Calculate a dissimilarity matrix

Description

Compute a distance matrix from all pairs of columns or rows in a data frame, using a unified SciViews::R formula interface.

Usage

dissimilarity(
  data,
  formula = ~.,
  subset = NULL,
  method = "euclidean",
  scale = FALSE,
  rownames.col = getOption("SciViews.dtx.rownames", default = ".rownames"),
  transpose = FALSE,
  fun = NULL,
  ...
)

## S3 method for class 'Dissimilarity'
print(x, digits.d = 3L, rownames.lab = "labels", ...)

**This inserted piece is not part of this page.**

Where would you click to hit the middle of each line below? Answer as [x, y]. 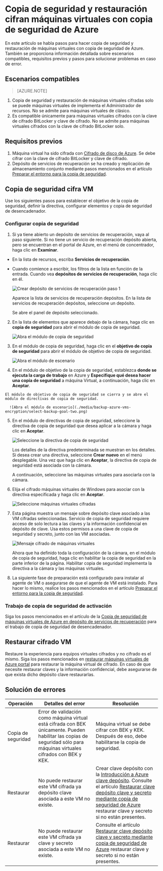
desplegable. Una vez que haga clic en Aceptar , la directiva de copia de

## S3 method for class 'Dissimilarity'
labels(object, ...)

## S3 method for class 'Dissimilarity'
nobs(object, ...)

## S3 method for class 'Dissimilarity'
autoplot(
  object,
  order = TRUE,
  show.labels = TRUE,
  lab.size = NULL,
  gradient = list(low = "blue", mid = "white", high = "red"),
  ...
)

## S3 method for class 'Dissimilarity'
chart(
  data,
  order = TRUE,
  show.labels = TRUE,
  lab.size = NULL,
  gradient = list(low = "blue", mid = "white", high = "red"),
  ...,
  type = NULL,
  env = parent.frame()
)
dissimilarity(
  data,
  formula = ~.,
  subset = NULL,
  method = "euclidean",
  scale = FALSE,
  rownames.col = getOption("SciViews.dtx.rownames", default = ".rownames"),
  transpose = FALSE,
  fun = NULL,
  ...
)

## S3 method for class 'Dissimilarity'
print(x, digits.d = 3L, rownames.lab = "labels", ...)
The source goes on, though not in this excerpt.